My first watch with Hublot replicates the patterns and textures of the collage in my fine art and the organic layering and decay of posters on the street. I was excited by the use of Texallium—a type of carbon fibre—that allows the imagery to be embedded within a translucent case. I love the decorative foundation that my collage and patterns create in my work, and though they are often the second layer, they are integral to the DNA of my style. With my second watch, I liked the idea of a motif from my artwork that had a logical kinship to a Hublot watch’s beautiful mechanics. And a motif whose interlocking elements mirrored the interlocking nature of the movement’s complexity. Also, the engraved detailing on the dial and case is an exciting concept for me. This watch is a more natural pairing of a staple motif from my artwork, executed in a contemporary style.
What are the top two design aspects that you incorporated into the watch? How are they crucial to your vision?
It was important for the mandala to be legible along with the watch’s timekeeping function being easy on the eye. I believe that a timepiece is also an artwork, but it should still serve its original purpose. I also was very happy that the art could extend onto the case with engraving. Once again, it delivers the idea of integration and harmony between the watch’s different elements, symbolising a connectedness or wholeness.
What were your thoughts when you saw the final product?
The different layers of the mandala including the engraving on the case, the metallic surface underneath the glass, and the star gear—all translated better than I thought they could. The sense of depth in the watch is quite elegant. When I’m creating art, I try to simplify things to their most powerful essence and use only necessary elements. I don’t want it to become cluttered or muddy. I was really happy to see that this watch allows Hublot’s characteristics and my art to integrate seamlessly.
What does the concept of time mean to you as an artist and activist?
I consider myself an artist and activist in ways that are entirely intertwined, therefore, time is precious to me. Time is something that I value—whether it’s experimenting and creating art, or finding time to do things that inspire my creativity and conceptual thinking. We only have a certain amount of time to be alive, so the constant reminder to use my time wisely always motivates me, and is something that a watch provides.
How does it feel to know that fans will be able to carry a piece of your art on their wrists, and functionally incorporate that into their daily lives?

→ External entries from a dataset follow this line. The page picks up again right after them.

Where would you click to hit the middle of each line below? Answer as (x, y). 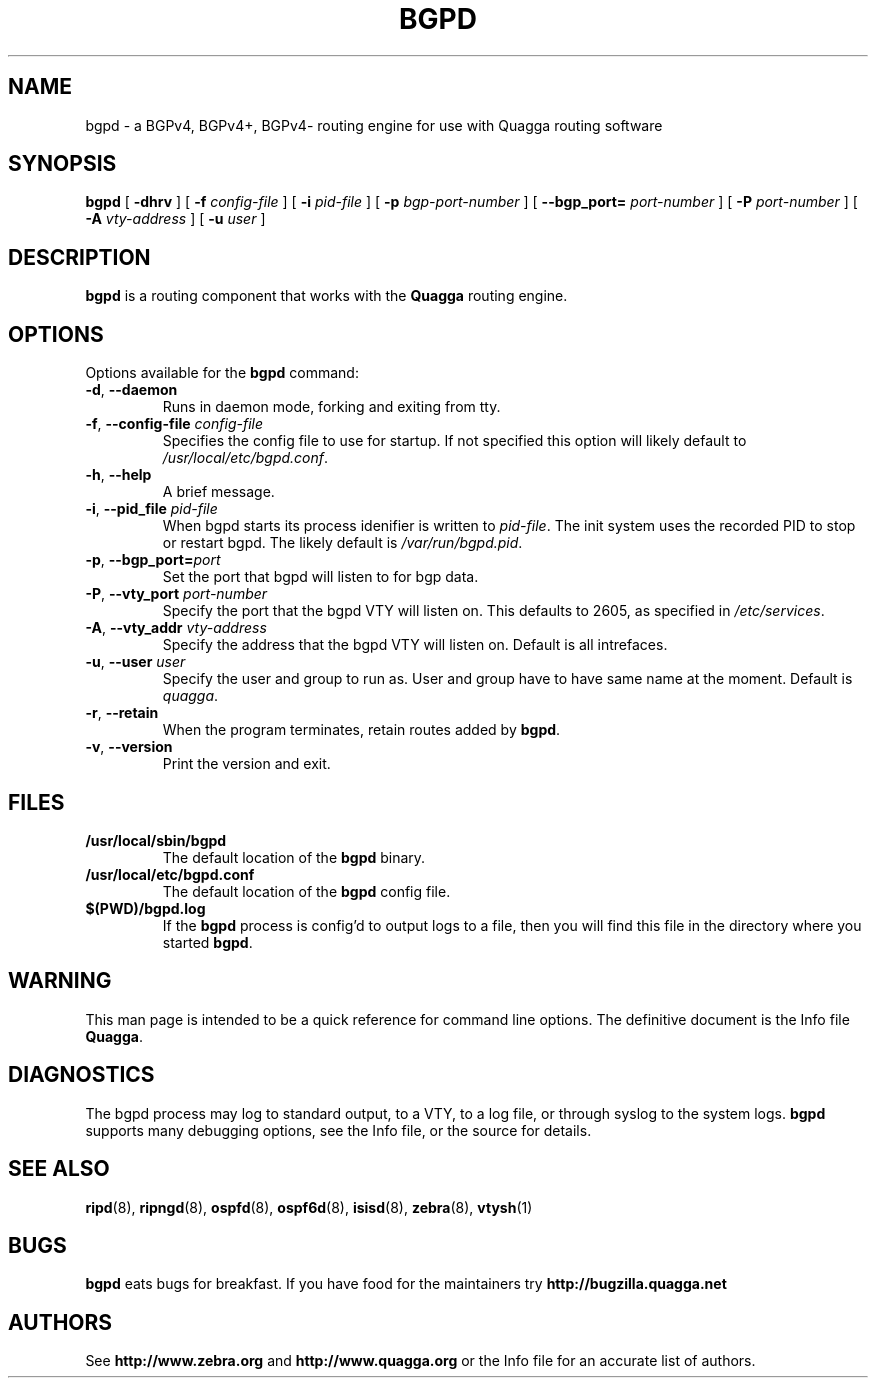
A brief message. (218, 492)
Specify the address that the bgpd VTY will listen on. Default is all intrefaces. (415, 645)
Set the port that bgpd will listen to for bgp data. (320, 577)
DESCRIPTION (79, 257)
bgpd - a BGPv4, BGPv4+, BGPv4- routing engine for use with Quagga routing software (374, 125)
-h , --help (118, 475)
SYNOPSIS (62, 164)
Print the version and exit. (246, 764)
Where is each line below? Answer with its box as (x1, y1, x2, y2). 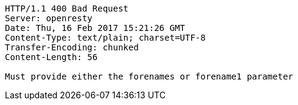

I’ve long said that art should use every platform possible and that it should especially be woven into people’s daily lives. Having my art on a watch is an ideal extension of my principles, values and beliefs. I think it is a reminder of how we should choose to focus and spend our time on causes that are important to us.
You have been even busier over the past year, supporting initiatives and working within the artist community. Have you seen a shift in the passage of time pertaining to recent events and in helping your communities?
The COVID-19 pandemic has shifted my perception of time because it has forced me to simplify my social schedule, creating more time for other things. This additional time is valuable and I use it to experiment on my artwork, as well as commit to important causes, such as the success of democracy and access to voting. Leading up to the 2020 US election, I was inspired to see many artists using their work to make social and political statements and encouraging citizens to vote. I think that art is a very powerful tool of communication, and I’d like to see more artists use it as a way to amplify their social values.